Offensive in Kursk soll wohl auch Truppen an der Front entlasten
Die Operation wird aber nicht nur den Zweck haben, Angst, Schrecken und Verwirrung in Russland zu verbreiten oder ein Gebiets-Faustpfand für künftige Verhandlungen zu haben. Wahrscheinlich soll die russische Militärführung gezwungen werden, Einheiten aus anderen Frontabschnitten abzuziehen, um die dort kämpfenden ukrainischen Truppen zu entlasten.

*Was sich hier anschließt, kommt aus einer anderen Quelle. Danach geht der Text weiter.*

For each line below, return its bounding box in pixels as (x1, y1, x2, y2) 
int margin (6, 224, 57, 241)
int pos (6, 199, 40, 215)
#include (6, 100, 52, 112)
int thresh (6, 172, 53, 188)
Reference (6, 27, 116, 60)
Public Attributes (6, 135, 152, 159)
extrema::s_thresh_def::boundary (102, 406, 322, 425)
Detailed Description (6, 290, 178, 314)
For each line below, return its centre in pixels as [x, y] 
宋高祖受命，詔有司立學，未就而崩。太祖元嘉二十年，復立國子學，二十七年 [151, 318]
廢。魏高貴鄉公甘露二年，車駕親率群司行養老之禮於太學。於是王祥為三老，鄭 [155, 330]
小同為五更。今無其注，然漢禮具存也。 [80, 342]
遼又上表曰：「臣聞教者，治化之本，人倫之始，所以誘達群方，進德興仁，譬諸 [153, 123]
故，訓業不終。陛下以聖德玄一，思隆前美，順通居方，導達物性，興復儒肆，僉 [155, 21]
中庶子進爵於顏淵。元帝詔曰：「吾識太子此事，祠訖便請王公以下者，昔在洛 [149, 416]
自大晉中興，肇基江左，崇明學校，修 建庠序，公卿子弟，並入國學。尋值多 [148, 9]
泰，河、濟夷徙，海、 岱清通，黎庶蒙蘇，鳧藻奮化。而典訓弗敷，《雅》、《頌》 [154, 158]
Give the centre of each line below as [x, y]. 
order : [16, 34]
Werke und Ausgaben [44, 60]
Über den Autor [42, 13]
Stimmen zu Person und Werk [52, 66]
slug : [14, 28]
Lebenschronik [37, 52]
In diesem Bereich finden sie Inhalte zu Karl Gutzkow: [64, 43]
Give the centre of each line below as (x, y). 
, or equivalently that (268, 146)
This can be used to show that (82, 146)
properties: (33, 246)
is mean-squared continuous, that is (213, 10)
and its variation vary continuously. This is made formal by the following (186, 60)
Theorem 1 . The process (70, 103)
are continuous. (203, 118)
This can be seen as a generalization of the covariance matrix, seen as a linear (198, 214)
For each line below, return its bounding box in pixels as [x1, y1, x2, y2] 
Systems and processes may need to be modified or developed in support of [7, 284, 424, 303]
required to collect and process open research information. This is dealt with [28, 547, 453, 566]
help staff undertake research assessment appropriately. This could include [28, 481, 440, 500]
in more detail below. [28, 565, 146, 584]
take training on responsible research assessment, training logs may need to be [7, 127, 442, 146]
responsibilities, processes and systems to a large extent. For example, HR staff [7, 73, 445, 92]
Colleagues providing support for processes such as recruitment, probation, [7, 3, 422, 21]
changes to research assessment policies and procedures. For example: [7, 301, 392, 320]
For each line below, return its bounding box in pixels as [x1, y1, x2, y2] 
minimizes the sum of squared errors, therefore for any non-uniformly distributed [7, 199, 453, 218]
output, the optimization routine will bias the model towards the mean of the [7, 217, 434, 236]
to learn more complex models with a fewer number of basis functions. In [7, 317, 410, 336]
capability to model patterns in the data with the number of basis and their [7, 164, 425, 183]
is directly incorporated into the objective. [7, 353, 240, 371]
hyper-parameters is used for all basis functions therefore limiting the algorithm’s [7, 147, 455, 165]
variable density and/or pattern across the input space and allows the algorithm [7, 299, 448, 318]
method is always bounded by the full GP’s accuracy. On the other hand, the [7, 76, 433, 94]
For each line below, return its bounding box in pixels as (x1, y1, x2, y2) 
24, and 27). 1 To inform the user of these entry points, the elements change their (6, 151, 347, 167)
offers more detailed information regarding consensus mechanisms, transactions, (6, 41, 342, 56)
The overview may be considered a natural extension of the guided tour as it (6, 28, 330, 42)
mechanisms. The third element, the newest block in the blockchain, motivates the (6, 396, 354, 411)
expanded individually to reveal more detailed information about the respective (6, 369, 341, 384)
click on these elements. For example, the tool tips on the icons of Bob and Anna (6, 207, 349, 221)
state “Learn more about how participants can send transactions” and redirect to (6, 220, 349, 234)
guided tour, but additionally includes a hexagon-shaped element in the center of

Insbesondere an der Donezk-Front im Osten stehen die Ukrainer unter massivem Druck, die Russen stoßen dort vergleichsweise schnell auf die 60.000-Einwohner-Stadt Pokrowsk vor, die ein wichtiger Verkehrsknotenpunkt ist. Das Kalkül könnte sein, dass der russischen Führung die Verteidigung ihres Kernlandes wichtiger ist als die weitere Eroberung ukrainischem Territoriums – selbst wenn es um Gebiete geht, die Wladimir Putin im Herbst 2022 völkerrechtswidrig annektiert hat.
Tatsächlich gibt es Berichte, wonach das russische Militär Truppen abgezogen hat, die Cherson und Saporischschja im Süden, Pokrowsk, Luhansk und Kupjansk im Osten sowie Charkiw im Nordosten bedroht haben. Die Kampfhandlungen an diesen Frontabschnitten sollen jetzt deutlich zurückgegangen sein. Wenn es der Ukraine gelingt, sich wegen der Offensive im Raum Kursk an den anderen Frontabschnitten zu konsolidieren, wäre das ein militärischer Erfolg.
Russland zeigt ein zweites Mal nach Wagner-Aufstand Schwäche
Möglicherweise liegen aber auch noch nicht alle Karten auf dem Tisch. Soldaten an der Front sprachen vor zwei Wochen vor großen Überraschungen, auf die man sich einstellen solle. Manche Beobachter rechnen mit weiteren ukrainischen Angriffsoperationen. Andererseits werden die Russen alles tun, um diese Scharte auszuwetzen. Putin hat jetzt bereits zum zweiten Mal nach dem überraschenden Wagner-Marsch Richtung Moskau im vergangenen Jahr Schwäche gezeigt.
Die Antwort des russischen Militärs wird also vermutlich heftig ausfallen – vorausgesetzt, es verfügt überhaupt noch über entsprechende Kapazitäten, woran immer mehr Analysten Zweifel anmelden. Für die Ukrainer ist die Operation hochriskant. Sie setzen modernstes westliches Kriegsgerät und gut ausgebildete Einheiten ein. Gehen diese Einheiten im Feuer der russischen Luftwaffe unter, wäre das ein militärisches Fiasko, egal, welche Frontabschnitte entlastet werden.